Therapist Spotlight: Stacy McCann and PPD/PPA
Human/Mother welcomes Substack author of Supermom Dropout Club!
Therapist Spotlight is a series that features a mental health professional from Substack who shares insights on a rotating monthly topic for Human/Mother. The purpose of the series is to educate readers and offer guidance on how to navigate complex subjects while also doing the most important job on the planet: raising the next generation.
For its third installment, Human/Mother welcomes
to talk about this month’s topic: postpartum anxiety and depression.Thank you so much for being here, Stacy!
My immediate postpartum experience in summer 2019 was, for the most part, uneventful.
I mean, other than medical trauma during birth that ultimately landed me back in the hospital at three days postpartum. And well, then we had feeding issues, during which a lactation consultant told me I had the “triple whammy” of traumas that decreased my milk production. And of course, like many other mothers in our country, I only had a three-month, unpaid maternity leave after which I sent my infant to daycare. Then there was the pandemic. She was ten months and suddenly we were home again, trying to enjoy an extended maternity leave amidst a flurry of anxiety and unknown.
OK, so maybe it wasn’t uneventful.
The problem is that this eventful experience postpartum seems to be the new norm. I think most mothers might report a similar experience: a major medical event followed by a series of hurdles that disrupted our ability to mother, to meet our basic needs, and to heal.

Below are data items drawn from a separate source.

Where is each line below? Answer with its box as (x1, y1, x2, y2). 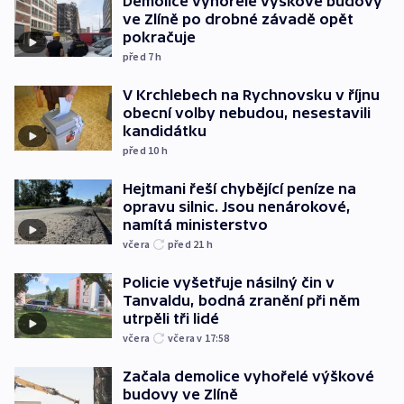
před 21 (168, 237, 207, 252)
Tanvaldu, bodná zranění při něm (123, 292, 360, 309)
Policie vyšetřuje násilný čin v (123, 274, 335, 291)
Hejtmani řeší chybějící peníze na (123, 180, 356, 197)
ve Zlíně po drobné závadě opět (123, 11, 353, 28)
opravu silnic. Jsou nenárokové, (123, 198, 351, 216)
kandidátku (123, 123, 207, 140)
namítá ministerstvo (123, 216, 268, 234)
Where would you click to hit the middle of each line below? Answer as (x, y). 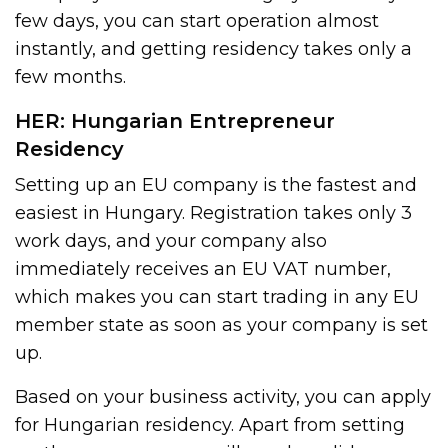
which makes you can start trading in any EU (217, 296)
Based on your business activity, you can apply (223, 396)
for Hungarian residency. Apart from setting (210, 424)
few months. (71, 76)
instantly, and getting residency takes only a (214, 48)
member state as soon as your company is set (222, 324)
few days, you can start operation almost (197, 20)
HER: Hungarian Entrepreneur (175, 120)
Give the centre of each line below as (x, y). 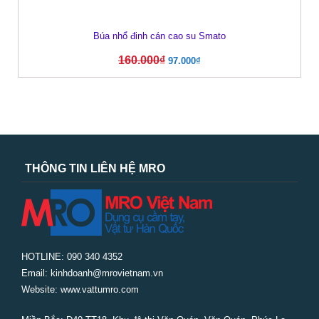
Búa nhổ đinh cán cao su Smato (159, 36)
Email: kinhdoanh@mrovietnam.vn (92, 273)
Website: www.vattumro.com (80, 290)
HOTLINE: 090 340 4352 (72, 257)
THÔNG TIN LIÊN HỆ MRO (95, 169)
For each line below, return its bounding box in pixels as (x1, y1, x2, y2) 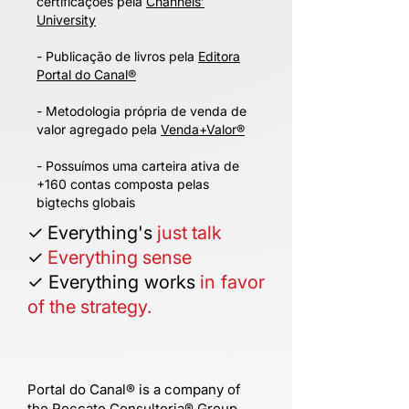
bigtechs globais (37, 194, 135, 210)
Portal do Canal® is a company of (27, 381, 241, 398)
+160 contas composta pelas (37, 176, 209, 192)
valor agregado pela (37, 121, 161, 137)
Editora (198, 48, 240, 64)
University (37, 12, 96, 27)
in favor (200, 271, 266, 293)
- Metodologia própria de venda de (37, 103, 246, 119)
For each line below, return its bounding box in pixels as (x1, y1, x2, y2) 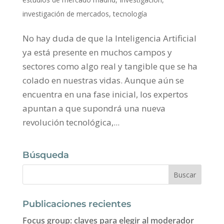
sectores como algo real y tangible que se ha (22, 60, 197, 72)
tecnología (112, 9, 147, 19)
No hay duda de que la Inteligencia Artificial (22, 32, 196, 44)
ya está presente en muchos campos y (22, 46, 172, 58)
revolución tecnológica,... (22, 116, 119, 128)
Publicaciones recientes (22, 198, 131, 210)
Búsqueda (22, 149, 69, 161)
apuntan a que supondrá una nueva (22, 102, 165, 114)
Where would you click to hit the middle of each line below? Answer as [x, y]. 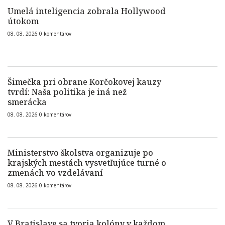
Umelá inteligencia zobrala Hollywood [87, 11]
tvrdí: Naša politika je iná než [67, 92]
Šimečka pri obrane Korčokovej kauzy [84, 82]
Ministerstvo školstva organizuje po [80, 153]
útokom [23, 21]
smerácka [27, 102]
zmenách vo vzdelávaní [55, 173]
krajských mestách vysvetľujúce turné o [87, 163]
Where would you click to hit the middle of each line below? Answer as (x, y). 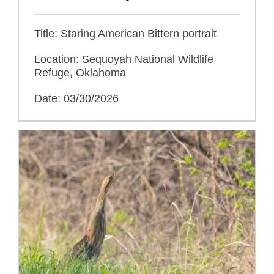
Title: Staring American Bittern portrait (125, 33)
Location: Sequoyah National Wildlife (124, 59)
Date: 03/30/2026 (76, 98)
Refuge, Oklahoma (80, 72)
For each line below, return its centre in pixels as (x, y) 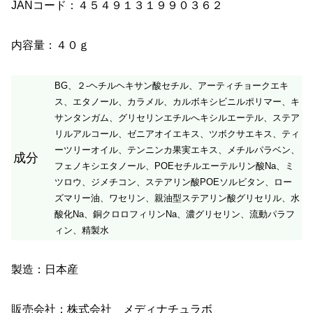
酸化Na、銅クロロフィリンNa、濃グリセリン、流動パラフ (175, 214)
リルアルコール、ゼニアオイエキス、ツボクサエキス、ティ (177, 133)
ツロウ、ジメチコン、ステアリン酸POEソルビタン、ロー (173, 182)
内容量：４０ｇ (50, 45)
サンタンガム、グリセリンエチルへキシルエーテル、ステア (177, 117)
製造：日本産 (45, 270)
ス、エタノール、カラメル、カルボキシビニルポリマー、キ (177, 101)
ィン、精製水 (82, 230)
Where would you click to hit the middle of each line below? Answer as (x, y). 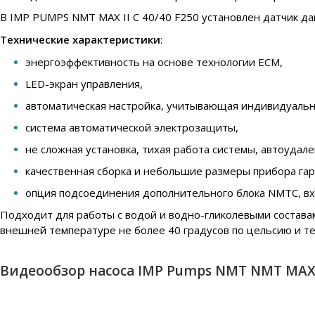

Despite all of this, I never developed severe symptoms of anxiety or depression that disrupted my daily life. I had several supportive factors at-bat for me — a village ready to support me and my baby, a partner who bonded and connected with our baby from the jump, and a baby who was a natural sleeper. I had very few risk factors going into pregnancy, and I am so very grateful for that.
But my eventful postpartum, including the trajectory shift due to the pandemic, led to a realization that though my experience wasn’t abnormal, it was mild compared to what many other mothers experience and that, as a licensed mental health therapist, maybe I could help.
My name is Stacy McCann, and I’m a licensed clinical social worker and licensed behavior analyst. I spent the greater part of a decade working with families needing support through the early childhood experience. Toddlers and preschoolers were my jam, especially the ones with big feelings. But you can’t work with a three-year-old without working with their family, so the vast majority of my work was with parents.
And when I say parents, who do you think was showing up to the vast majority of appointments? You guessed it: mothers.
I worked with mothers long before I became one, but, when I did, I realized that the expectations for mothers in our modern society are impossible to meet. Motherhood is rigged — “Have it all!” “Do it all!” “Be a supermom!” But if you need help, that’s a “you” problem — and many women don’t experience this first-hand until they become pregnant.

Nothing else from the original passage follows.